On your TOF Sensor page, you have two demo videos. I'm interested in reproducing that result.
What SLAM algorithm are you using? (I have used a few different SLAM algorithm in the past, but those were processor intensive, and I suspect I'll need something a little more lightweight to run on the VOXL.)
From the videos, it looks like you are using ROS and rviz. Is that correct? If so, I presume you are using mpa_to_ros to publish the TOF data on a topic in ROS...and then use the SLAM algorithm to ingest that data and produce the map in the videos. Is that correct? Are there any other sensors' data that the SLAM algortihm is ingesting (e.g., IMU)?

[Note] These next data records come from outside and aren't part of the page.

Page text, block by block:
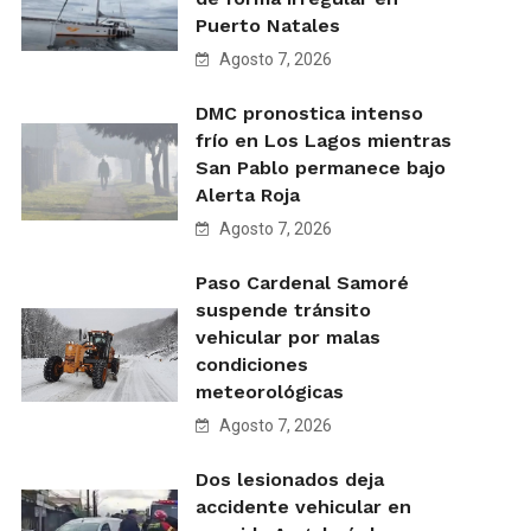
Puerto Natales
Agosto 7, 2026
DMC pronostica intenso
frío en Los Lagos mientras
San Pablo permanece bajo
Alerta Roja
Agosto 7, 2026
Paso Cardenal Samoré
suspende tránsito
vehicular por malas
condiciones
meteorológicas
Agosto 7, 2026
Dos lesionados deja
accidente vehicular en
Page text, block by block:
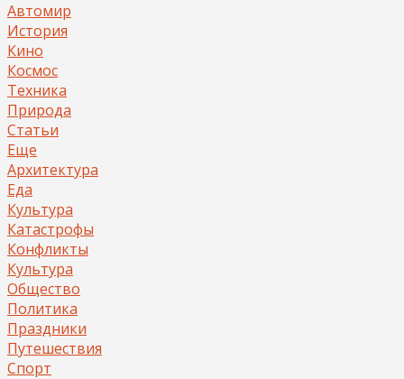
Автомир
История
Кино
Космос
Техника
Природа
Статьи
Еще
Архитектура
Еда
Культура
Катастрофы
Конфликты
Культура
Общество
Политика
Праздники
Путешествия
Спорт
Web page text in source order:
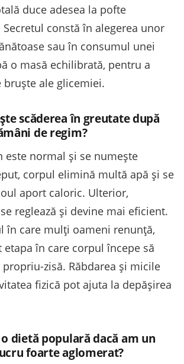
duce adesea la pofte
constă în alegerea unor
sau în consumul unei
o masă echilibrată, pentru a
bruște ale glicemiei.
scăderea în greutate după
de regim?
este normal și se numește
corpul elimină multă apă și se
aport caloric. Ulterior,
reglează și devine mai eficient.
în care mulți oameni renunță,
etapa în care corpul începe să
zisă. Răbdarea și micile
fizică pot ajuta la depășirea
dietă populară dacă am un
foarte aglomerat?
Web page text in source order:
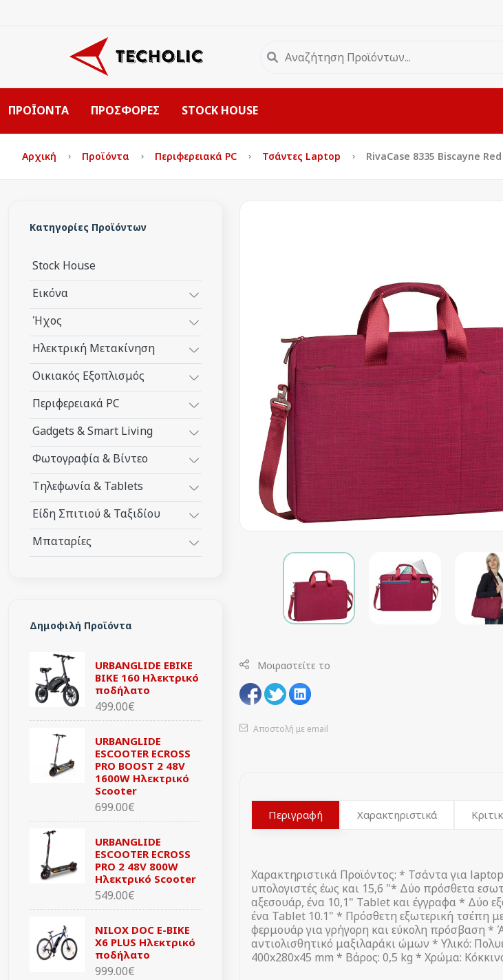
ΠΡΟΪΟΝΤΑ ΠΡΟΣΦΟΡΕΣ STOCK HOUSE
Αρχική Προϊόντα Περιφερειακά PC Τσάντες Laptop RivaCase 8335 Biscayne
Κατηγορίες Προϊόντων
Stock House
Εικόνα
Ήχος
Ηλεκτρική Μετακίνηση
Οικιακός Εξοπλισμός
Περιφερειακά PC
Gadgets & Smart Living
Φωτογραφία & Βίντεο
Τηλεφωνία & Tablets
Είδη Σπιτιού & Ταξιδίου
Μπαταρίες
Δημοφιλή Προϊόντα
URBANGLIDE EBIKE
BIKE 160 Ηλεκτρικό
ποδήλατο
499.00€
URBANGLIDE
ESCOOTER ECROSS
PRO BOOST 2 48V
1600W Ηλεκτρικό
Scooter
699.00€
URBANGLIDE
ESCOOTER ECROSS
PRO 2 48V 800W
Ηλεκτρικό Scooter
549.00€
NILOX DOC E-BIKE
X6 PLUS Ηλεκτρικό
ποδήλατο
999.00€
Μοιραστείτε το
Αποστολή με email
Περιγραφή Χαρακτηριστικά
Χαρακτηριστικά Προϊόντος: * Τσάντα για
υπολογιστές έως και 15,6 "* Δύο πρόσθετα
αξεσουάρ, ένα 10,1" Tablet και έγγραφα * Δύο
ένα Tablet 10.1" * Πρόσθετη εξωτερική τσέπη
φερμουάρ για γρήγορη και εύκολη πρόσβαση *
αντιολισθητικό μαξιλαράκι ώμων * Υλικό:
400x280x45 mm * Βάρος: 0,5 kg * Χρώμα:
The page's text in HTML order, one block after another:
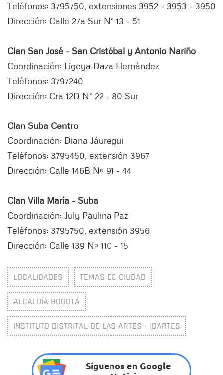
Teléfonos: 3795750, extensiones 3952 - 3953 - 3950
Dirección: Calle 27a Sur N° 13 - 51
Clan San José - San Cristóbal y Antonio Nariño
Coordinación: Ligeya Daza Hernández
Teléfonos: 3797240
Dirección: Cra 12D N° 22 - 80 Sur
Clan Suba Centro
Coordinación: Diana Jáuregui
Teléfonos: 3795450, extensión 3967
Dirección: Calle 146B Nº 91 - 44
Clan Villa María - Suba
Coordinación: July Paulina Paz
Teléfonos: 3795750, extensión 3956
Dirección: Calle 139 Nº 110 - 15
LOCALIDADES TEMAS DE CIUDAD
ALCALDÍA BOGOTÁ
INSTITUTO DISTRITAL DE LAS ARTES - IDARTES
Síguenos en Google
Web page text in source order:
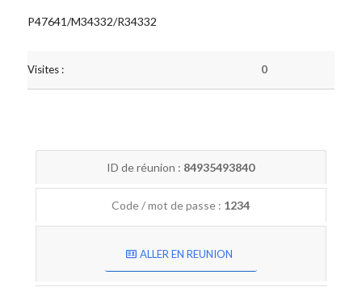
P47641/M34332/R34332
Visites : 0
ID de réunion : 84935493840
Code / mot de passe : 1234
ALLER EN REUNION
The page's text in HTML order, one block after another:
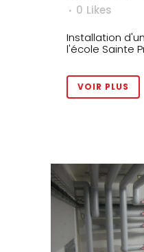
0 Likes
Installation
l'école Sainte
VOIR PLUS
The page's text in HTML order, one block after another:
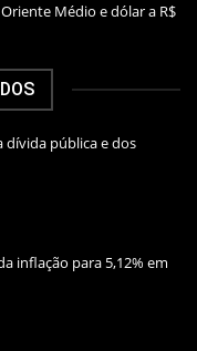
Médio e dólar a R$
dívida pública e dos
inflação para 5,12% em
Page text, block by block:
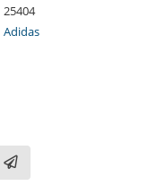
25404
Adidas
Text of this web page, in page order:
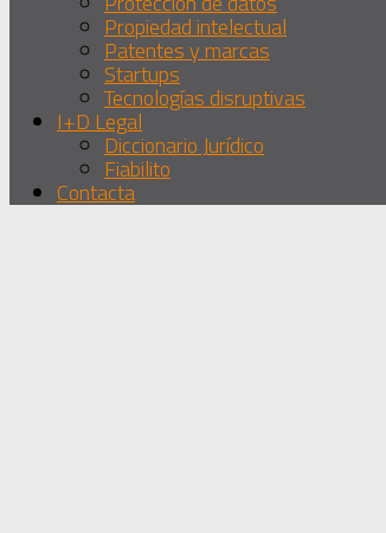
Propiedad intelectual
Patentes y marcas
Startups
Tecnologías disruptivas
I+D Legal
Diccionario Jurídico
Fiabilito
Contacta
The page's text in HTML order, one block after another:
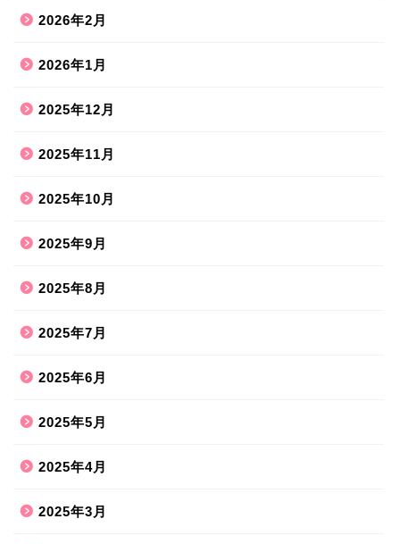
2026年2月
2026年1月
2025年12月
2025年11月
2025年10月
2025年9月
2025年8月
2025年7月
2025年6月
2025年5月
2025年4月
2025年3月
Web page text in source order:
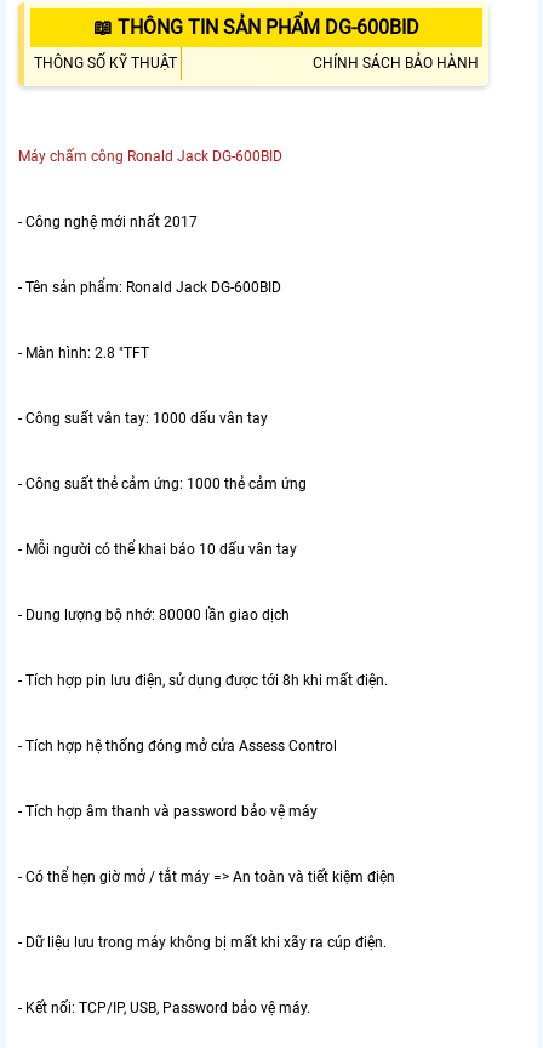
📖 THÔNG TIN SẢN PHẨM DG-600BID
THÔNG SỐ KỸ THUẬT CHÍNH SÁCH BẢO HÀNH
Máy chấm công Ronald Jack DG-600BID
- Công nghệ mới nhất 2017
- Tên sản phẩm: Ronald Jack DG-600BID
- Màn hình: 2.8 "TFT
- Công suất vân tay: 1000 dấu vân tay
- Công suất thẻ cảm ứng: 1000 thẻ cảm ứng
- Mỗi người có thể khai báo 10 dấu vân tay
- Dung lượng bộ nhớ: 80000 lần giao dịch
- Tích hợp pin lưu điện, sử dụng được tới 8h khi mất điện.
- Tích hợp hệ thống đóng mở cửa Assess Control
- Tích hợp âm thanh và password bảo vệ máy
- Có thể hẹn giờ mở / tắt máy => An toàn và tiết kiệm điện
- Dữ liệu lưu trong máy không bị mất khi xãy ra cúp điện.
- Kết nối: TCP/IP, USB, Password bảo vệ máy.
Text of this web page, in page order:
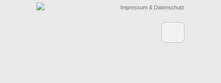
Impressum & Datenschutz
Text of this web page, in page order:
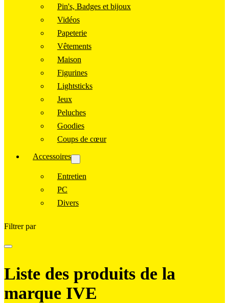
Pin's, Badges et bijoux
Vidéos
Papeterie
Vêtements
Maison
Figurines
Lightsticks
Jeux
Peluches
Goodies
Coups de cœur
Accessoires
Entretien
PC
Divers
Filtrer par
Liste des produits de la
marque IVE
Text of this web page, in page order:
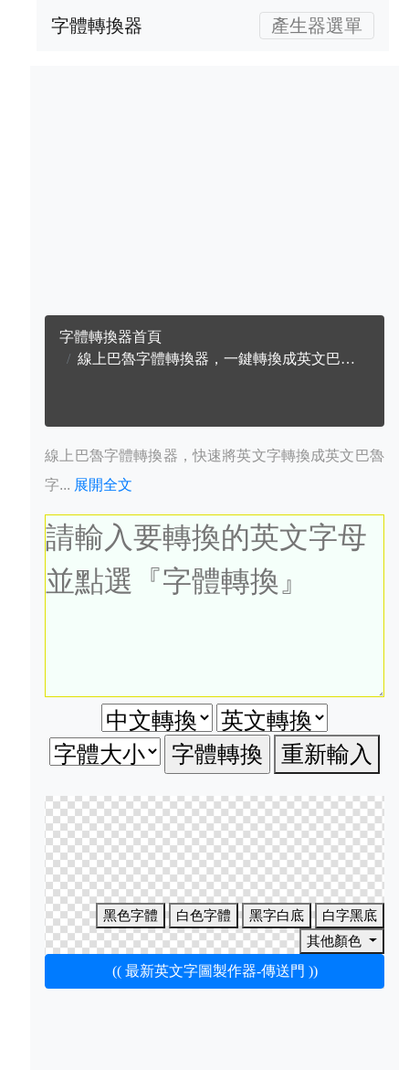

Our current SLAM project that we've been working on for the past few months uses ETH Zurich's voxblox algorithm. Our demos for this have been using ros for visualization (but with all the actual mapping running on-board), but we are nearing (next month or two) an initial ros-free release that will use voxl-portal for visualization in a web browser. This mapping system uses voxl-qvio-server for localization (with optional help from voxl-vision-px4 if using apriltags/other fiducial markers) and the tof sensor for actual mapping. Additionally, we have done a small amount of mapping with depth from stereo cameras, but as this has generally been designed as an indoor tool (where the tof sensor thrives) we primarily use tof.
@Alex-Gardner Sounds good. We'll look into it. Thanks!